TASK PROMPT -> From the data that follows, print exactly the lines starting at the one containing "# invoke the" and ending at the one containing "Construiremos APIS que"; include both of them and nothing more.

MATERIAL PROVIDED ->
= = = = = = =

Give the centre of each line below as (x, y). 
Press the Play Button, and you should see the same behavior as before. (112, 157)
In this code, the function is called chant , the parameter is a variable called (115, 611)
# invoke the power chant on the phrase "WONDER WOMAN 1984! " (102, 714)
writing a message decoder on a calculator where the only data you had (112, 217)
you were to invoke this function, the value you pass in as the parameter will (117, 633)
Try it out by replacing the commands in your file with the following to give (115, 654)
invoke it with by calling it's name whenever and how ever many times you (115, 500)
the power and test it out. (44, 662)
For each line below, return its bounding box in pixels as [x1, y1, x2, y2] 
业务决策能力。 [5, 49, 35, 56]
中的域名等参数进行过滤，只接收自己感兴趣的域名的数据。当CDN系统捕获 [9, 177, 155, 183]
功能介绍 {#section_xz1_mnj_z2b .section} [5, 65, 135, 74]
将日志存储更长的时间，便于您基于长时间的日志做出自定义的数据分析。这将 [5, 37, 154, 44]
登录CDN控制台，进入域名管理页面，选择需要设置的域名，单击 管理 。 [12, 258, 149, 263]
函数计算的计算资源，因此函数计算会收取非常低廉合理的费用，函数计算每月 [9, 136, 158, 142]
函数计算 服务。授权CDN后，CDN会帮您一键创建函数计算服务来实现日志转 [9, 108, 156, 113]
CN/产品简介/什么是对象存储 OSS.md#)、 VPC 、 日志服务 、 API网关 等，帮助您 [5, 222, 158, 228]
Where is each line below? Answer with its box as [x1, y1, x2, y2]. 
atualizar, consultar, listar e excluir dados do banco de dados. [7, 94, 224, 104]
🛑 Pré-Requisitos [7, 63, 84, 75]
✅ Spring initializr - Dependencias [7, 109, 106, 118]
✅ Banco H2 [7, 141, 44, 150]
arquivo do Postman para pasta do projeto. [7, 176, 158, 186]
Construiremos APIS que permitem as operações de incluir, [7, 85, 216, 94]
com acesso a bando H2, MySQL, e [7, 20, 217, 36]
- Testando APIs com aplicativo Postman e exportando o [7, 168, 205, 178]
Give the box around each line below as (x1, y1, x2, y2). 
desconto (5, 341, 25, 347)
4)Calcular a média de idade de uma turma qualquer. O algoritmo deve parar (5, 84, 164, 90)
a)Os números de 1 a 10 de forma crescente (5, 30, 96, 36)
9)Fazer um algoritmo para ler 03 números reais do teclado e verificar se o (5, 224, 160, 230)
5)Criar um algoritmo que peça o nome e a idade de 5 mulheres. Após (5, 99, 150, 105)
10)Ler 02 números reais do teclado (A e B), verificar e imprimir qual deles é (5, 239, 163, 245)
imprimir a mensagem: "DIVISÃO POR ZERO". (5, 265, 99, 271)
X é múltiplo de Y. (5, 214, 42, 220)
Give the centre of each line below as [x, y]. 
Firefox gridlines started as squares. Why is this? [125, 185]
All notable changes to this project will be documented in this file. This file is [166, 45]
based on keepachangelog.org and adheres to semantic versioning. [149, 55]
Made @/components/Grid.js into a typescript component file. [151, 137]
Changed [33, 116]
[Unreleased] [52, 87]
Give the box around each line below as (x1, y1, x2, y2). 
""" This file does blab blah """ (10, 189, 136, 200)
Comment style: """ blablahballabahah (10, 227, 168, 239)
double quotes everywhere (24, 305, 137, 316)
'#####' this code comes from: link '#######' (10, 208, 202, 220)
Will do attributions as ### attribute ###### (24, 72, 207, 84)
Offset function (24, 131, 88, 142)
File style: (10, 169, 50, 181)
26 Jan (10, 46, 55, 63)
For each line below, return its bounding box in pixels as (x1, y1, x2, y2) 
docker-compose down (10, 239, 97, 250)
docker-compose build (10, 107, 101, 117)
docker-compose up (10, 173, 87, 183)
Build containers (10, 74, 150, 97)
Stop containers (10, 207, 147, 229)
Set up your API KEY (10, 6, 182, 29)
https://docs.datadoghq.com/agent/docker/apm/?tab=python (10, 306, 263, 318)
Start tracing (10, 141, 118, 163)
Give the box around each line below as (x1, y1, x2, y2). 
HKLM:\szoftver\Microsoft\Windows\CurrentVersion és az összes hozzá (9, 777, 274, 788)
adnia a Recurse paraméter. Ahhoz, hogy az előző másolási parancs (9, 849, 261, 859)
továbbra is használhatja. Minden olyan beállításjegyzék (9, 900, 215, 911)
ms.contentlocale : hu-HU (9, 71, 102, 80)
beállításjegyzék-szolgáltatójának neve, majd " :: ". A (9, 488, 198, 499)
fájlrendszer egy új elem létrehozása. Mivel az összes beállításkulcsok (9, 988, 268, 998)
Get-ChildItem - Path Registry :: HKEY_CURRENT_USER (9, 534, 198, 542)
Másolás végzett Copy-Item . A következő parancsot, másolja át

= = = = = = =

TASK RESPONSE ->
# invoke the power chant on the phrase "WONDER WOMAN 1984! " (102, 714)
writing a message decoder on a calculator where the only data you had (112, 217)
you were to invoke this function, the value you pass in as the parameter will (117, 633)
Try it out by replacing the commands in your file with the following to give (115, 654)
invoke it with by calling it's name whenever and how ever many times you (115, 500)
the power and test it out. (44, 662)
For each line below, return its bounding box in pixels as [x1, y1, x2, y2] 
业务决策能力。 [5, 49, 35, 56]
中的域名等参数进行过滤，只接收自己感兴趣的域名的数据。当CDN系统捕获 [9, 177, 155, 183]
功能介绍 {#section_xz1_mnj_z2b .section} [5, 65, 135, 74]
将日志存储更长的时间，便于您基于长时间的日志做出自定义的数据分析。这将 [5, 37, 154, 44]
登录CDN控制台，进入域名管理页面，选择需要设置的域名，单击 管理 。 [12, 258, 149, 263]
函数计算的计算资源，因此函数计算会收取非常低廉合理的费用，函数计算每月 [9, 136, 158, 142]
函数计算 服务。授权CDN后，CDN会帮您一键创建函数计算服务来实现日志转 [9, 108, 156, 113]
CN/产品简介/什么是对象存储 OSS.md#)、 VPC 、 日志服务 、 API网关 等，帮助您 [5, 222, 158, 228]
Where is each line below? Answer with its box as [x1, y1, x2, y2]. 
atualizar, consultar, listar e excluir dados do banco de dados. [7, 94, 224, 104]
🛑 Pré-Requisitos [7, 63, 84, 75]
✅ Spring initializr - Dependencias [7, 109, 106, 118]
✅ Banco H2 [7, 141, 44, 150]
arquivo do Postman para pasta do projeto. [7, 176, 158, 186]
Construiremos APIS que permitem as operações de incluir, [7, 85, 216, 94]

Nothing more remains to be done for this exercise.